What's the best way for society to make collective decisions? What voting system is the fairest? Most rational? Most democratic? These questions were first studied by the mathematicians Borda and Condorcet in 18th century France. In 1950, Kenneth Arrow proved a shocking theorem: it is impossible to design an `ordinal' voting system (where voters rank their `first', `second', `third' choices, etc.) which is both `fair' and `rational'. Arrow's theorem explains much of what goes wrong in real-world democracies.

Arrow's theorem does not say that `Democracy is impossible'; it simply says that we must use richer information about voters' preferences if we want sensible outcomes. In the late 18th century, British philosopher Jeremy Bentham argued for utilitarianism: society should choose the policies which lead to the greatest total happiness (`utility') when summed over all citizens. A precise mathematical definition of `utility' was provided by John von Neumann and Oskar Morgenstern in 1949, and Bentham's utilitarian intuitions were formalized by the economist John Harsanyi in the 1950s. However, in 1970, the philosopher John Rawls argued instead for egalitarianism: society should choose the policy which maximizes the utility of its least fortunate members. Utilitarianism and egalitarianism are both examples of social choice functions ---rules for guiding social policy. But which rule is best?
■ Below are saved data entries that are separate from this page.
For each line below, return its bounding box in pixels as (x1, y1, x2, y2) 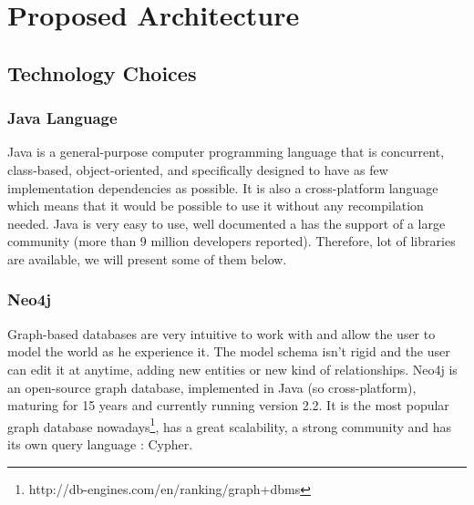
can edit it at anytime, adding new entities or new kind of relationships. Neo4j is (7, 359, 458, 378)
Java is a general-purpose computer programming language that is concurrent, (7, 142, 445, 161)
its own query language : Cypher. (7, 434, 193, 453)
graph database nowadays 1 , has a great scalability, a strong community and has (7, 414, 452, 436)
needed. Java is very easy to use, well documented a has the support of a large (7, 213, 446, 232)
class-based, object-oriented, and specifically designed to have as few (7, 160, 388, 179)
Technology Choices (7, 58, 197, 87)
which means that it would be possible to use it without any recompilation (7, 196, 424, 215)
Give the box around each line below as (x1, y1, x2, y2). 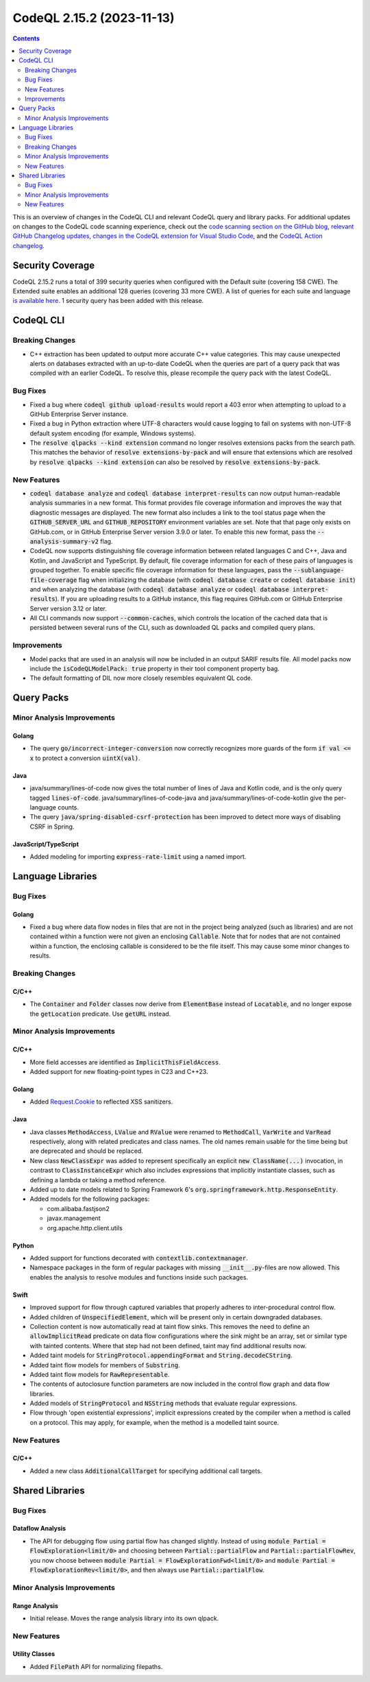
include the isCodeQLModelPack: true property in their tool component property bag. (29, 665, 280, 672)
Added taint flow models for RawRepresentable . (29, 1370, 170, 1378)
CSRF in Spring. (29, 822, 75, 831)
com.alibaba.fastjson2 (47, 1204, 110, 1212)
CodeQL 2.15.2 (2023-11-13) (12, 10, 175, 25)
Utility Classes (12, 1650, 56, 1658)
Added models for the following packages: (29, 1195, 150, 1203)
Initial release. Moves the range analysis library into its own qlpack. (29, 1614, 219, 1622)

Voting is not the only form of collective decision-making; many decisions are made through bargaining between two or more parties. Suppose you are asked to arbitrate between the parties; what is the fairest settlement you can propose? Utilitarianism and egalitarianism both suggest answers to this question, but in 1950, John Nash discovered a `bargaining solution' which is optimal in a mathematically precise way. The Nash bargaining solution yields another social choice function, which compromises between utilitarianism and egalitarianism.
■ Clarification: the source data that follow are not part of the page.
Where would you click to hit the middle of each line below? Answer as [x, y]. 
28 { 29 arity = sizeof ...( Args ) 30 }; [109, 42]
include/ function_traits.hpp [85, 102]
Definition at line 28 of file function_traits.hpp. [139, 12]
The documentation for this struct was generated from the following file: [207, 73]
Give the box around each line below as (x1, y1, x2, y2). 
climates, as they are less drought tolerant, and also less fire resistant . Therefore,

Since the work of these pioneers, social choice theory has grown into a major modern research area, at the interface between mathematics, economics, and political philosophy. It uses mathematics to confront problems which lie at the heart of contemporary political and economic disputes.

• Instructor: Marcus Pivato
• Timetable: Winter
• Meetings: Three hours of lecture and one hour seminar per week.
• Probable Texts: Two of:
  • Primary: Axioms of Cooperative Decision-Making, by Hervé Moulin. (1988, Cambridge UP)
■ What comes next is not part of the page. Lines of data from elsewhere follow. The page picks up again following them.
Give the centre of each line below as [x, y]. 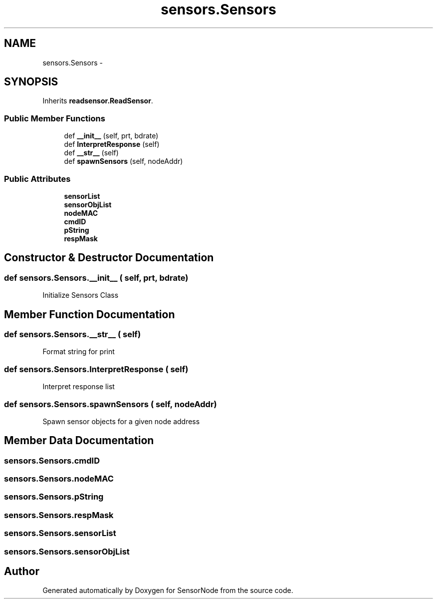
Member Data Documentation [79, 441]
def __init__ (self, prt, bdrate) [111, 136]
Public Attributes [37, 179]
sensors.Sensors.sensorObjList [67, 551]
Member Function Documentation [90, 314]
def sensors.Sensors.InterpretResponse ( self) [96, 369]
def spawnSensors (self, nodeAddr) [123, 161]
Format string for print [79, 352]

  • Secondary: A Primer in Social Choice Theory, by Wulf Gaertner (2006, Oxford UP).
  • ...and possibly some preprinted lecture notes by the instructor.
• Probable Grading Scheme: Best 8 out of 9 quizzes, plus year-end research paper and presentation.
• Prerequisites:
  • Either Math 1350H[135H], 2010H[201H], and 2200H[220H] (for math majors);
  • or Econ 300H and Econ 325H (for economics majors). Econ 316H and Econ 400H also recommended.
  • Note:This is an experimental trial of a new course. This course will only be offered if there is sufficient student demand.